Bond managers also have gotten a boost from Uncle Sam. Now that the U.S. has issued roughly $2 trillion in new debt to bail out the financial system — including $118 billion last week — government bonds make up even more of the index. At year-end 2007, Treasury securities were 22% of the Aggregate index; today, they are more than 29%.

That has shackled the index. Ten-year Treasury bonds lost 9% in 2009 — while intermediate corporate bonds gained 16% and below-investment-grade, or “junk,” bonds returned more than 57%.

Deviating from Treasurys by design, the average bond fund beat the index in 2009 — and continues to do so this year. Thus, “it should be getting easier for active bond managers to beat the market,” says Gregory Seals, fixed-income director at the CFA Institute in Charlottesville, Va.

But the recent hot streak among bond funds is merely the inverse of 2008, when Treasury bonds excelled and everything else smelled. Intermediate Treasurys gained 18%, while high-quality corporate bonds broke even and junk bonds fell 30%. That year, 87% of all taxable-bond funds lagged the Barclays Aggregate index.

It is a similar story with stocks. Ever since mutual funds began in 1924, they have always favored stocks that are smaller than the market average. Managers tend to own roughly 100 stocks — versus the 500 in the S&P index — and to have more concentration in the smallest among them. Therefore, managers outperform the S&P 500 whenever small stocks do better than large.

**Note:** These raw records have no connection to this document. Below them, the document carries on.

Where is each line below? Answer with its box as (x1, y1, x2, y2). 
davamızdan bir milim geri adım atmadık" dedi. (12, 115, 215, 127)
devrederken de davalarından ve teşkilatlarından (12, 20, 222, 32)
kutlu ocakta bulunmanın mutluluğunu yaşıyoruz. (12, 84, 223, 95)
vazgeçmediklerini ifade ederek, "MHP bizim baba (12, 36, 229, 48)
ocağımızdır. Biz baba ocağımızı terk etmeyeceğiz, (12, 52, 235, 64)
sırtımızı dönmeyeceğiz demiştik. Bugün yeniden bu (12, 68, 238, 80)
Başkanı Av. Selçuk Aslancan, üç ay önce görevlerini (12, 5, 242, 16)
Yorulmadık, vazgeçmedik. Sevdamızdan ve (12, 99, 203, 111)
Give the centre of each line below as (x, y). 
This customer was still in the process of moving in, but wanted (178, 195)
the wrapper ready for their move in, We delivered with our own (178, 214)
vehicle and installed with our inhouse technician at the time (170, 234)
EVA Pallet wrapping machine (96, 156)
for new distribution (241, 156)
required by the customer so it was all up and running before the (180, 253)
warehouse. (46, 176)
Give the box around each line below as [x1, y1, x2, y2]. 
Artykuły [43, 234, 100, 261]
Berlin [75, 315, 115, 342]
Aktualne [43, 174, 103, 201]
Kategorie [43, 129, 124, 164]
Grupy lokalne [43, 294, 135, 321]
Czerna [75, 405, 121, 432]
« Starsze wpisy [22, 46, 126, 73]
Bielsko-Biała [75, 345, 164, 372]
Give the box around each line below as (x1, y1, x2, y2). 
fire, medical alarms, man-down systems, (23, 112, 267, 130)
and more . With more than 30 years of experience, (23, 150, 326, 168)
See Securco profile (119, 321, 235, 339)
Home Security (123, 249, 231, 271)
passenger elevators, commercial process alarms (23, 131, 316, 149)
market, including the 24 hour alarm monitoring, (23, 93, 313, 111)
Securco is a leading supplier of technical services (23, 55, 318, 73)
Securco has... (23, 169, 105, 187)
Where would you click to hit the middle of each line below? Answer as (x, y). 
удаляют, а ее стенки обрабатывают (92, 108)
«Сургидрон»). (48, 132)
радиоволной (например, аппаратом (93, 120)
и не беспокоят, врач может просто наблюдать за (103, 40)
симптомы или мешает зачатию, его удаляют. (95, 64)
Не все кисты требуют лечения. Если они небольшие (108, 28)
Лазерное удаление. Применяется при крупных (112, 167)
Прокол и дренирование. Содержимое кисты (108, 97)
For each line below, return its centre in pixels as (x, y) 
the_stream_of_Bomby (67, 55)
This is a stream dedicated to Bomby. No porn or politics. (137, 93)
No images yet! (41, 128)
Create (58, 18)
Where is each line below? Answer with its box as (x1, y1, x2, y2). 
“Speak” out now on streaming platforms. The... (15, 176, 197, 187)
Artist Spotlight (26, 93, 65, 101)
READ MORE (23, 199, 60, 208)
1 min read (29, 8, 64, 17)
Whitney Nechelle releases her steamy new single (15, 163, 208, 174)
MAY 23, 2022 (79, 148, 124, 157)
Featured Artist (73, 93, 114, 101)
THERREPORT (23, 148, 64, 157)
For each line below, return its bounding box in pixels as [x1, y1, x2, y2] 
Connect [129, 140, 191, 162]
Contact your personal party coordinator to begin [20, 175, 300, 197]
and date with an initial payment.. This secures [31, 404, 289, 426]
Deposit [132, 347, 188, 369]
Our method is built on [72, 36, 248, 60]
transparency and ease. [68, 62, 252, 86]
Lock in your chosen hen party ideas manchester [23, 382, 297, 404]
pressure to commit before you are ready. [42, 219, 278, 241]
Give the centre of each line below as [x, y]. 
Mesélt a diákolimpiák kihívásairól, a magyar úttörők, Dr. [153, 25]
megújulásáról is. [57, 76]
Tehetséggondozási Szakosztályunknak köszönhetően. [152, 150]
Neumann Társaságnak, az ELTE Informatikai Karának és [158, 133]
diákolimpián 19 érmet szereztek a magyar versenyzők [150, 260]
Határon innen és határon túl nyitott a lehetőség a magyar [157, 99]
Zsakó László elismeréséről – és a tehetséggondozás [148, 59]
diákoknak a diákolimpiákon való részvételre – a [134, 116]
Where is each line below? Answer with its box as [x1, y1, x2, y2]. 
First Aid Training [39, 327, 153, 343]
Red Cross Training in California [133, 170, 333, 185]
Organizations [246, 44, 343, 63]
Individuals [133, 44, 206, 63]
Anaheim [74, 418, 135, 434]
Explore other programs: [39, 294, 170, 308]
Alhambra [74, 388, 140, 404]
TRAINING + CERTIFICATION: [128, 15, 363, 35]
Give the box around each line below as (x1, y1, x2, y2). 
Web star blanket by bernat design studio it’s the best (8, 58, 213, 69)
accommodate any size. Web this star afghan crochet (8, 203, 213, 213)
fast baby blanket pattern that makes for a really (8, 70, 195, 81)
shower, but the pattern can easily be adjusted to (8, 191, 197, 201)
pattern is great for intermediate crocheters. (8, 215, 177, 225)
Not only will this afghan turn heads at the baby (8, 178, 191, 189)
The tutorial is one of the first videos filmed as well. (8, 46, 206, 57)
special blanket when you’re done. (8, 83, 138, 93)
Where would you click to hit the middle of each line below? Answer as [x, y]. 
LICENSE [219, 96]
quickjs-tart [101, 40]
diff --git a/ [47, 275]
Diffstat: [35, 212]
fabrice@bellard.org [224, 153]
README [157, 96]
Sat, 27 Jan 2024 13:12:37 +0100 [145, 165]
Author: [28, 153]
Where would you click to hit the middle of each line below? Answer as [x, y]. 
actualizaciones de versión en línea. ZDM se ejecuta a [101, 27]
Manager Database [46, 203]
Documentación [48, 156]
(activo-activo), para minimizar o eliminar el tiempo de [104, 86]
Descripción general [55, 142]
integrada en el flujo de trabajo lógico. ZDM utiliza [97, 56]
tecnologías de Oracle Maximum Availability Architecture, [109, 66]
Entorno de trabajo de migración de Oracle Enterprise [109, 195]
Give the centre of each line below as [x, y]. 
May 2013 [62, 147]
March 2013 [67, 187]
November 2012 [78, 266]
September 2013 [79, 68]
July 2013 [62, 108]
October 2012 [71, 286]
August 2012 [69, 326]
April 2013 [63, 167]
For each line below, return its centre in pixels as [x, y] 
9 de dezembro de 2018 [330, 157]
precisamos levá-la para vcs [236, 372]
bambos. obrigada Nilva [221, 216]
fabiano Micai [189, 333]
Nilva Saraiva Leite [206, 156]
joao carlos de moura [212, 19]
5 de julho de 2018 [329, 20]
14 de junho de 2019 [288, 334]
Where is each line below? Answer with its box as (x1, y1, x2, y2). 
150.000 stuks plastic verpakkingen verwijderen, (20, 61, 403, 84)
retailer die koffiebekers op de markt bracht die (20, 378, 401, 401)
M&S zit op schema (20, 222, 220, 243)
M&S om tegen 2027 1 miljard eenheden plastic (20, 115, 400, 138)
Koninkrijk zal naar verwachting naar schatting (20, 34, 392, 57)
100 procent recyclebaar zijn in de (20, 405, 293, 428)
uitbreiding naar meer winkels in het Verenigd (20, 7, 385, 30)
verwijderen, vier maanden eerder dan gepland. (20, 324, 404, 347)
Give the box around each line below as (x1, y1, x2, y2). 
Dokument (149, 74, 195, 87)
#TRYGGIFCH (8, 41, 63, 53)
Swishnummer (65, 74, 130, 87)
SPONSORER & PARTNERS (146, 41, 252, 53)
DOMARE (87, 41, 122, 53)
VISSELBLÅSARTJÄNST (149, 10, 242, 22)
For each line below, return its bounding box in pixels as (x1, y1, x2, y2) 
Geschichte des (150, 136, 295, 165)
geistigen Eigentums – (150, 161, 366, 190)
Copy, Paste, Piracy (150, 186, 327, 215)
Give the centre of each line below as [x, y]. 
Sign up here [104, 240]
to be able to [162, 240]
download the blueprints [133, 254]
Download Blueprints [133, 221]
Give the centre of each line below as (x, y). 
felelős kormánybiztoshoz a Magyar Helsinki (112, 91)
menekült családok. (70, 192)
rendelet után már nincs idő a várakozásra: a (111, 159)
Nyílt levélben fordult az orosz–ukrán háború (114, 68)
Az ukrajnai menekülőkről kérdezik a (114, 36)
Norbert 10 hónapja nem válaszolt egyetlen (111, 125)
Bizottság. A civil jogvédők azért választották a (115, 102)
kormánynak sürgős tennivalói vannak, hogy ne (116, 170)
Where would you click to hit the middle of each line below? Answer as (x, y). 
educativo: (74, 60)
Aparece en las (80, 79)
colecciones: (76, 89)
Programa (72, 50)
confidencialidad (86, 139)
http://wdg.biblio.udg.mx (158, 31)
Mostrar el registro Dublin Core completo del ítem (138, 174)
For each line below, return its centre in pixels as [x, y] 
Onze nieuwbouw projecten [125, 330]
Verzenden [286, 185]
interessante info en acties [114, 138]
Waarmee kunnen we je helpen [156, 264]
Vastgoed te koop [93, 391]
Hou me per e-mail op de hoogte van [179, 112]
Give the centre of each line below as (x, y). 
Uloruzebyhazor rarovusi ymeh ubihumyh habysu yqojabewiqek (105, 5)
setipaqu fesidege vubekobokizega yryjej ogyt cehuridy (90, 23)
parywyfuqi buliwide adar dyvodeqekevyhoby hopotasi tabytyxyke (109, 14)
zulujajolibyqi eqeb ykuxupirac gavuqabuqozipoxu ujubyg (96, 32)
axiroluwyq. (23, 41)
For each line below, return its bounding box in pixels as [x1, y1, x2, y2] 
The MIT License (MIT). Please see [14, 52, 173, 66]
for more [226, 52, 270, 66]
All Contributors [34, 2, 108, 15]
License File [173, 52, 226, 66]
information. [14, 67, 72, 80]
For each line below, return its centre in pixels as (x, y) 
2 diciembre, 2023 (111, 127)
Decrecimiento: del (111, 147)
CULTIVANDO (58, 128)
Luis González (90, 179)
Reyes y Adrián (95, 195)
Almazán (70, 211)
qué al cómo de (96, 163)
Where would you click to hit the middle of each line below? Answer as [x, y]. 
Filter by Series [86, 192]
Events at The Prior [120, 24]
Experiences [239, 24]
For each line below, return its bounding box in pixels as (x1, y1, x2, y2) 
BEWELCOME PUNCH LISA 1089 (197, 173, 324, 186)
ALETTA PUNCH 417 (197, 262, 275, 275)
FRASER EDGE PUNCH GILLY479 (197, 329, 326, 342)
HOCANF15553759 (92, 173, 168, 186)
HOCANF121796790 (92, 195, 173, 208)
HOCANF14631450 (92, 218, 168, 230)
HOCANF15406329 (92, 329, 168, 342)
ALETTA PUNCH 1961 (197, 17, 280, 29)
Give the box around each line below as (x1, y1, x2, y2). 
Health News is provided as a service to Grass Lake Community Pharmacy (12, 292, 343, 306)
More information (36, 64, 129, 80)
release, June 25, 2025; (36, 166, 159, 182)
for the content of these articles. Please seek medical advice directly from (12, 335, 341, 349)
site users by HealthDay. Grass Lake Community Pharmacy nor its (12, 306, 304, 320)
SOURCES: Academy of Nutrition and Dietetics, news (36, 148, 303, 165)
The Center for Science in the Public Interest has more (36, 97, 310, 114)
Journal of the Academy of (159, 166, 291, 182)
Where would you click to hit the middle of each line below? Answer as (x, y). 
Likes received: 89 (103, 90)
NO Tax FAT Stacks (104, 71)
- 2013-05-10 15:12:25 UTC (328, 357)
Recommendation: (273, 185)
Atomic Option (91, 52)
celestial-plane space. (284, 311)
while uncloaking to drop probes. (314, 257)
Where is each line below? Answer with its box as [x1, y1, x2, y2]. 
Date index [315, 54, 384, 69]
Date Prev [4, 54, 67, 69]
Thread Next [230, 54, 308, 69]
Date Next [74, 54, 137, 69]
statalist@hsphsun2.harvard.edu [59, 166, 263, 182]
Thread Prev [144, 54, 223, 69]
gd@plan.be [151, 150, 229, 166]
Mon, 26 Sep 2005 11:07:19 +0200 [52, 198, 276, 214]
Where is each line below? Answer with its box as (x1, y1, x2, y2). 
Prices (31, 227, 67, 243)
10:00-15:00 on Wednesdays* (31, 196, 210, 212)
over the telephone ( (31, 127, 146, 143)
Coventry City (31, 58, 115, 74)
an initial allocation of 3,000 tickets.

Take 2009: The stocks that had fallen the most in the crash fared best in the recovery. Small stocks lost 26% in the fourth quarter of 2008 and 15% in the first quarter of 2009, before soaring 27% for the year. So the apparent brilliance of many managers is merely the flip side of their earlier inadequacy. In 2008, only 37% of diversified U.S. stock funds beat the S&P 500, even as the index lost more than a third of its value.

What about the longer term? As of last week, 60% of diversified U.S. stock funds had beaten the S&P 500 cumulatively over the past 10 years — a striking reversal of the historical record, since roughly two-thirds of funds have trailed the index in the long run. But if you measure the funds against an index that includes small stocks, the rate of outperformance drops to 55%. Count the track records of the hundreds of funds that went bust and the winning proportion falls below half.

So the world hasn’t been turned upside-down. Fund managers haven’t become a flock of Einsteins, and low-cost index funds remain the best choice for most investors.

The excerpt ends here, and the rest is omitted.